It is to be hoped that the cultivation of the grape, certainly the most valuable of all fruits, will be extended more and more throughout the west and southwest of the United States; and it is beyond all doubt, that those who engage in this business will be amply rewarded.
GROWING OF TIMBER.
THERE is not so much wood in this State as there is in the Eastern States, and in some districts a scarcity of fuel, of fencing and building material, may be noticed. The prairies do not exhibit impenetrable forests, but are only interspersed with groves of limited extension. Upon first viewing the vast prairie-lands, it would seem that there must be something in the soil of the prairies which is hostile to the growth of trees, and yet a careful comparison would detect no difference in the qualities of the soil where timber grows, and where it grows not. The small groves at the head of streams, and along the river banks, were sufficient for the wants of the first settlers, but these were far from sufficient for fencing the vast prairies; and it was plain, that whatever should be used as a fencing material, must be grown upon the soil. The prairie is well supplied with all the elements necessary to the growth of the most gigantic trees.

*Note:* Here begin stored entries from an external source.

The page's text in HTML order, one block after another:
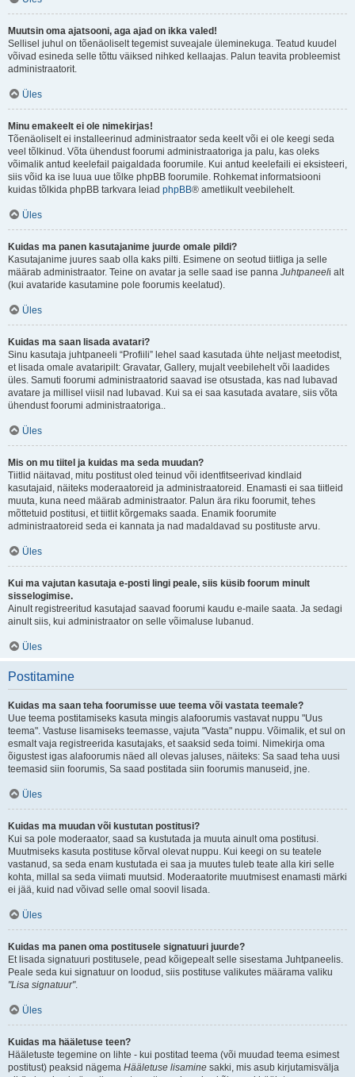
Muutsin oma ajatsooni, aga ajad on ikka valed!
Sellisel juhul on tõenäoliselt tegemist suveajale üleminekuga. Teatud kuudel
võivad esineda selle tõttu väiksed nihked kellaajas. Palun teavita probleemist
administraatorit.
Üles
Minu emakeelt ei ole nimekirjas!
Tõenäoliselt ei installeerinud administraator seda keelt või ei ole keegi seda
veel tõlkinud. Võta ühendust foorumi administraatoriga ja palu, kas oleks
võimalik antud keelefail paigaldada foorumile. Kui antud keelefaili ei eksisteeri,
siis võid ka ise luua uue tõlke phpBB foorumile. Rohkemat informatsiooni
kuidas tõlkida phpBB tarkvara leiad phpBB® ametlikult veebilehelt.
Üles
Kuidas ma panen kasutajanime juurde omale pildi?
Kasutajanime juures saab olla kaks pilti. Esimene on seotud tiitliga ja selle
määrab administraator. Teine on avatar ja selle saad ise panna Juhtpaneeli alt
(kui avataride kasutamine pole foorumis keelatud).
Üles
Kuidas ma saan lisada avatari?
Sinu kasutaja juhtpaneeli “Profiili” lehel saad kasutada ühte neljast meetodist,
et lisada omale avataripilt: Gravatar, Gallery, mujalt veebilehelt või laadides
üles. Samuti foorumi administraatorid saavad ise otsustada, kas nad lubavad
avatare ja millisel viisil nad lubavad. Kui sa ei saa kasutada avatare, siis võta
ühendust foorumi administraatoriga..
Üles
Mis on mu tiitel ja kuidas ma seda muudan?
Tiitlid näitavad, mitu postitust oled teinud või identfitseerivad kindlaid
kasutajaid, näiteks moderaatoreid ja administraatoreid. Enamasti ei saa tiitleid
muuta, kuna need määrab administraator. Palun ära riku foorumit, tehes
mõttetuid postitusi, et tiitlit kõrgemaks saada. Enamik foorumite
administraatoreid seda ei kannata ja nad madaldavad su postituste arvu.
Üles
Kui ma vajutan kasutaja e-posti lingi peale, siis küsib foorum minult
sisselogimise.
Ainult registreeritud kasutajad saavad foorumi kaudu e-maile saata. Ja sedagi
ainult siis, kui administraator on selle võimaluse lubanud.
Üles
Postitamine
Kuidas ma saan teha foorumisse uue teema või vastata teemale?
Uue teema postitamiseks kasuta mingis alafoorumis vastavat nuppu "Uus
teema". Vastuse lisamiseks teemasse, vajuta "Vasta" nuppu. Võimalik, et sul on
esmalt vaja registreerida kasutajaks, et saaksid seda toimi. Nimekirja oma
õigustest igas alafoorumis näed all olevas jaluses, näiteks: Sa saad teha uusi
teemasid siin foorumis, Sa saad postitada siin foorumis manuseid, jne.
Üles
Kuidas ma muudan või kustutan postitusi?
Kui sa pole moderaator, saad sa kustutada ja muuta ainult oma postitusi.
Muutmiseks kasuta postituse kõrval olevat nuppu. Kui keegi on su teatele
vastanud, sa seda enam kustutada ei saa ja muutes tuleb teate alla kiri selle
kohta, millal sa seda viimati muutsid. Moderaatorite muutmisest enamasti märki
ei jää, kuid nad võivad selle omal soovil lisada.
Üles
Kuidas ma panen oma postitusele signatuuri juurde?
Et lisada signatuuri postitusele, pead kõigepealt selle sisestama Juhtpaneelis.
Peale seda kui signatuur on loodud, siis postituse valikutes määrama valiku
"Lisa signatuur".
Üles
Kuidas ma hääletuse teen?
Hääletuste tegemine on lihte - kui postitad teema (või muudad teema esimest
postitust) peaksid nägema Hääletuse lisamine sakki, mis asub kirjutamisvälja

The following varieties have been cultivated with success :
American White Pine,
Yellow, or Pitch Pine, Hemlock,
Yellow Poplar, (Tulip Tree.)
All these trees have done well upon the prairie soil, and most of them grow with a vigor astounding to those who have only seen them upon the barren lands of their native localities. The prairie farmer, if he be a lover of beautiful trees, need not long be without them. He can surround his farm with a belt of evergreens, at a trifling expense; this will add greatly to its beauty and value. The nurseries
in the West as well as in the East, can supply him with almost every variety of trees for his lawn, or his timber plantation.

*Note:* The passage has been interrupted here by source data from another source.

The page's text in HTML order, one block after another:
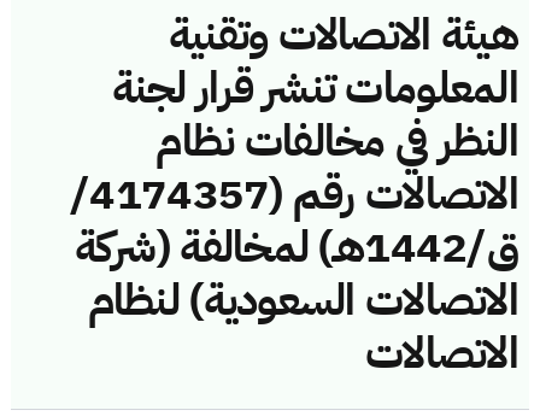
هيئة الاتصالات وتقنية
المعلومات تنشر قرار لجنة
النظر في مخالفات نظام
الاتصالات رقم (4174357/
ق/1442هـ) لمخالفة (شركة
الاتصالات السعودية) لنظام
الاتصالات
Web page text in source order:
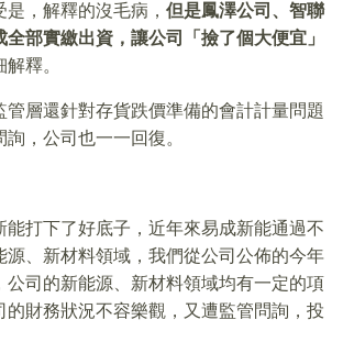
，解釋的沒毛病， 但是鳳澤公司、智聯
部實繳出資，讓公司「撿了個大便宜」
釋。
管層還針對存貨跌價準備的會計計量問題
，公司也一一回復。
能打下了好底子，近年來易成新能通過不
源、新材料領域，我們從公司公佈的今年
公司的新能源、新材料領域均有一定的項
的財務狀況不容樂觀，又遭監管問詢，投
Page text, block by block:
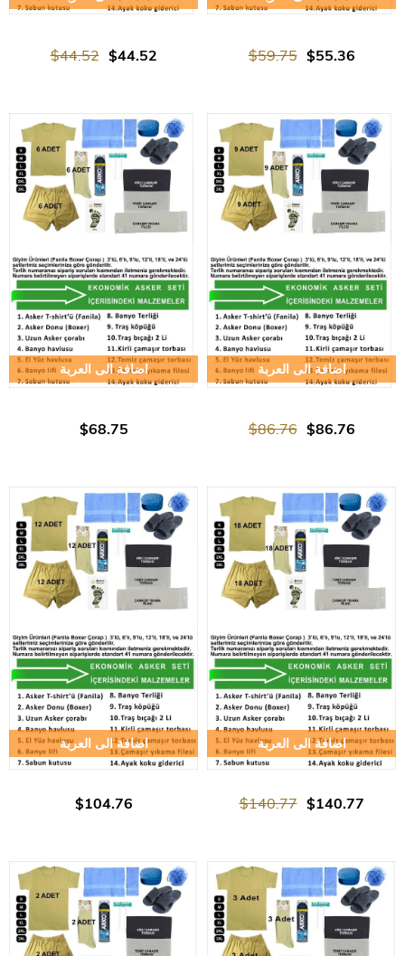
$44.52
$44.52 $55.36
$59.75
اضافة الى العربة
$68.75
اضافة الى العربة
$86.76
$86.76
اضافة الى العربة
$104.76
اضافة الى العربة
$140.77
$140.77
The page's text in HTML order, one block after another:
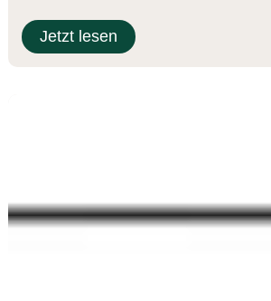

While some counties of this State possess but few attractions for settlers, being destitute of timber, other districts, Marshall County, for example, afford a sufficiency of timber to meet the wants of new settled farmers, whom they therefore attract.
As a building material, the Locust deserves to be recommended for its durability; used for posts it will last from fifty to a hundred years.
The cultivation of timber on the prairies as a shelter, is highly important.
As very rapid growers, and of an immediate effect, the following varieties are recommended; they have been successfully cultivated :the Soft Maple, the Golden Willow, the Butternut, and the Black Walnut.
Such as wish to bave the very best kinds, should take Evergreens, of which the Norway Spruce, the Hemlock, and American Arbor, are the most desirable for screens.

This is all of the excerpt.